Here is the transformation: $$\begin{align*} &1\to(0)\\ &2\to(1)\\ &3\to(10)\\ &4\to((1))\\ &5\to(100)\\ &6\to(11)\\ &7\to(1000)\\ &8\to((10))\\ &9\to((1)0)\\ &10\to(101)\\ &11\to(10000)\\ &12\to(1(1))\\ &13\to(100000)\\ &14\to(1001)\\ &15\to(110)\\ &16\to(((1)))\\ &17\to(1000000)\\ &18\to((1)1)\\ &19\to(10000000)\\ \end{align*}$$ and so on ... The idea is to use $i_{th}$ position to represent the power of $i_{th}$ prime denominator. There is a recursive hierarchy whit parenthesis indicating beginning and end of each number. Since primes are building blocks of all numbers, this representation must have maximum information and minimum number of digits compared to all and every other binary representation.
- Can you prove me right or wrong?
- Is this being already used?
P.S. "Assuming that $\psi$ and $\phi$ are two uniquely decodable codes of natural numbers, $\psi$ is more compact than $\phi$ if the average number of digits that you use with $\psi$ to represent N natural numbers randomly chosen between 1 and M where (M>N) and N→∞ is less than that of $\phi$."
Take $N$ large. Then the number of integers in $[1,N]$ which have a prime factor greater than $\sqrt N$ is asymptotic to $N \log 2$ (see http://en.wikipedia.org/wiki/Dickman_function). These numbers all require at least $\pi(\sqrt{N}) \sim 2 \sqrt{N}/\log N$ bits. Therefore the average number of bits used will be asymptotically at least as high as $(2\log 2) \sqrt{N} / \log N$. This is grossly inefficient on average, compared to the $\log N / \log 2 + O(1)$ bits that the standard binary representation uses.

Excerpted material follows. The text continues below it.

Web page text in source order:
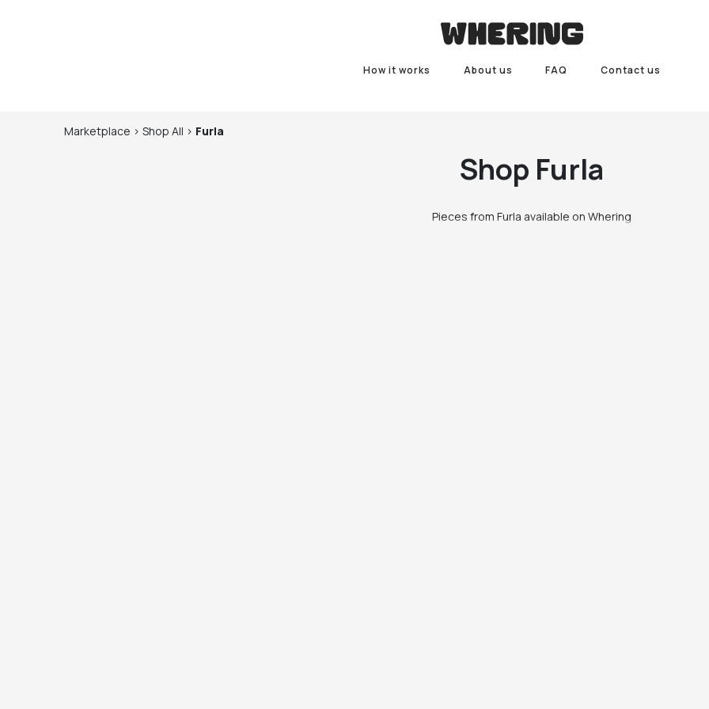
How it works About us FAQ Contact us
Marketplace > Shop All > Furla
Shop Furla
Pieces from Furla available on Whering

Update: actually, the contribution from the primes by themselves is already large enough to upset the average. The total number of bits consumed by the $\approx N/\log N$ primes is about $\tfrac12 (N/\log N)^2$, so the average bit usage coming from just the primes is asymptotic to $N/(2\log^2 N)$. It's unrealistic to expect such a wildly irregular encoding which has exponentially-bad worst case to beat the greedy binary encoding on average.